Defending Defense’s Dubious Data

March 11, 2011 Topic: EconomicsDefense Region: China Blog Brand: The Skeptics

Defending Defense’s Dubious Data

Think tanks should be focused on good scholarship, not advocacy.

I am continually amazed by the shenanigans people get away with in the think tank community. Take, as one recent case, a sentence from the recent “Defending Defense” report on China’s military buildup:

If one uses the purchasing power parity (PPP) exchange rate, which accounts for [differences between personnel and manufacturing costs in China and the United States], the Chinese core military budget may well approach $300 billion, making it the second largest in the world. (emphasis mine)

That sentence is tied to an endnote which reads, “Calculating defense purchase power is inherently an imprecise science. The $300 billion figure represents the conclusion of no one study, but rather a rough average of several, including those sponsored by the U.S.-China Economic and Security Review Commission.”

Wednesday afternoon, I emailed the only person whose name was listed on the report, Richard Cleary, an AEI research assistant, asking which studies the authors used to arrive at this figure, because it is wildly out of step with every serious estimate of Chinese military spending I have ever seen. I have received no response from Cleary.

I am forced to conclude that Defending Defense has chosen not to defend the $300 billion figure because they know it is indefensible.

I have dealt with wild claims about Chinese military spending before. In 2007, John J. Tkacik, Jr., then a senior research fellow at the Heritage Foundation, and Heritage President Ed Feulner both alleged that Chinese spending amounted to roughly $450 billion. (Heritage appears to have reorganized their website, so the link to Tkacik in my original piece goes to a different article. Another version of Tkacik making the claim is here.)
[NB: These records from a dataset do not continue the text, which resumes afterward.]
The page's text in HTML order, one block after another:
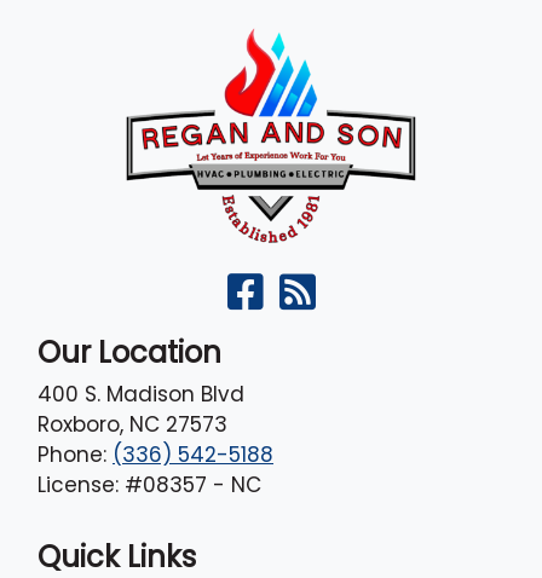
Our Location
400 S. Madison Blvd
Roxboro, NC 27573
Phone: (336) 542-5188
License: #08357 - NC
Quick Links
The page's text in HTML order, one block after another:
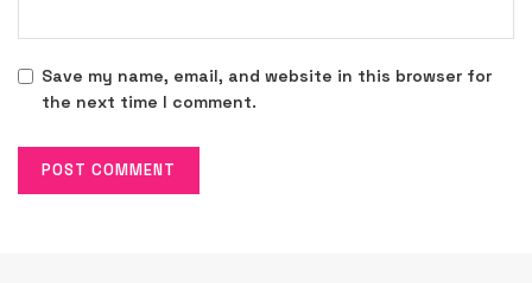
Save my name, email, and website in this browser for
the next time I comment.
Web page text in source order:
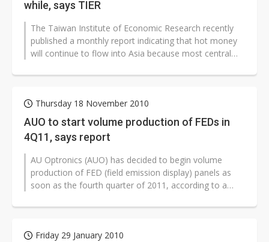
while, says TIER
The Taiwan Institute of Economic Research recently
published a monthly report indicating that hot money
will continue to flow into Asia because most central
Thursday 18 November 2010
AUO to start volume production of FEDs in
4Q11, says report
AU Optronics (AUO) has decided to begin volume
production of FED (field emission display) panels as
soon as the fourth quarter of 2011, according to a
Friday 29 January 2010
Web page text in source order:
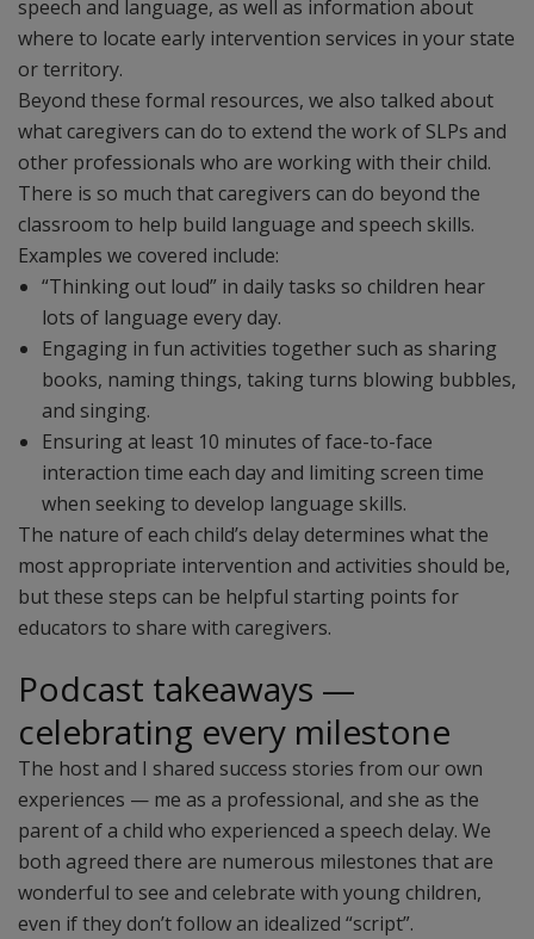
speech and language, as well as information about
where to locate early intervention services in your state
or territory.
Beyond these formal resources, we also talked about
what caregivers can do to extend the work of SLPs and
other professionals who are working with their child.
There is so much that caregivers can do beyond the
classroom to help build language and speech skills.
Examples we covered include:
“Thinking out loud” in daily tasks so children hear
lots of language every day.
Engaging in fun activities together such as sharing
books, naming things, taking turns blowing bubbles,
and singing.
Ensuring at least 10 minutes of face-to-face
interaction time each day and limiting screen time
when seeking to develop language skills.
The nature of each child’s delay determines what the
most appropriate intervention and activities should be,
but these steps can be helpful starting points for
educators to share with caregivers.
Podcast takeaways —
celebrating every milestone
The host and I shared success stories from our own
experiences — me as a professional, and she as the
parent of a child who experienced a speech delay. We
both agreed there are numerous milestones that are
wonderful to see and celebrate with young children,
even if they don’t follow an idealized “script”.
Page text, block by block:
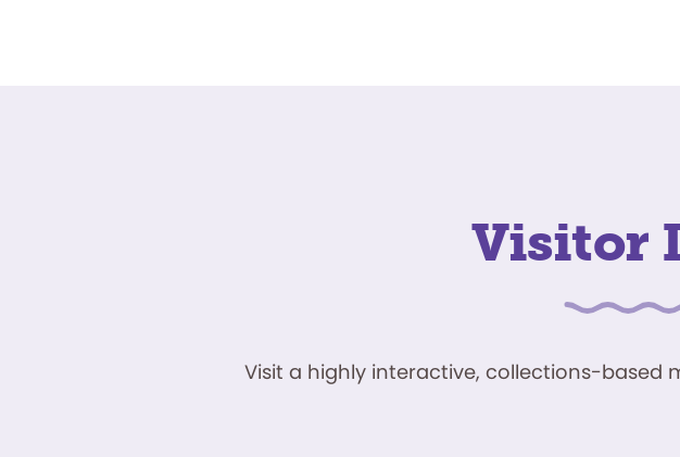
Visitor
Visit a highly interactive, collections-based

The problem with what Tkacik and Feulner were doing is that they were using extremely high-end estimates of Chinese military expenditures at market exchange rates (MER) and then blanketing that total figure with the PPP deflator, yielding a figure around $450 billion US. As I noted at the time, you can’t do that. I realize that defense economics is boring, but this stuff is important. To make a complex story simpler, you use PPP for defense expenditures that are indigenously produced (labor, for instance) and MER for goods and services that touch world markets.

I have long considered the International Institute for Strategic Studies’ Military Balance to be the lodestar for working on this problem. As they have long made clear, and as they note in their current report,

No specific PPP rate exists for the military sector, and its use for this purpose should be treated with caution. Furthermore, there is no definitive guide as to which elements of military spending should be calculated using the limited PPP rates available. The figures presented here are only intended to illustrate a range of possible outcomes depending on which input variables are used.

This is a very conscientious attitude toward a very tricky problem. The current IISS estimate places Chinese expenditures at approximately $166 billion, using what they view as an appropriate mixture of PPP and MER for calculations. (The latest IISS figure that was available when the Defending Defense report was being prepared was $114 billion.)

It is entirely possible that the IISS researchers are wrong, but are they wrong by a factor of two? And if Defending Defense wishes to allege that they are, shouldn’t someone be willing to make the argument why? If Defending Defense wants a reputation for producing good scholarship, rather than being an advocacy group, someone needs to step up and defend their numbers.

Until and unless that happens, I simply note that people would not be allowed to get away with this sort of thing in the academy, and we should not allow it in think tanks, either.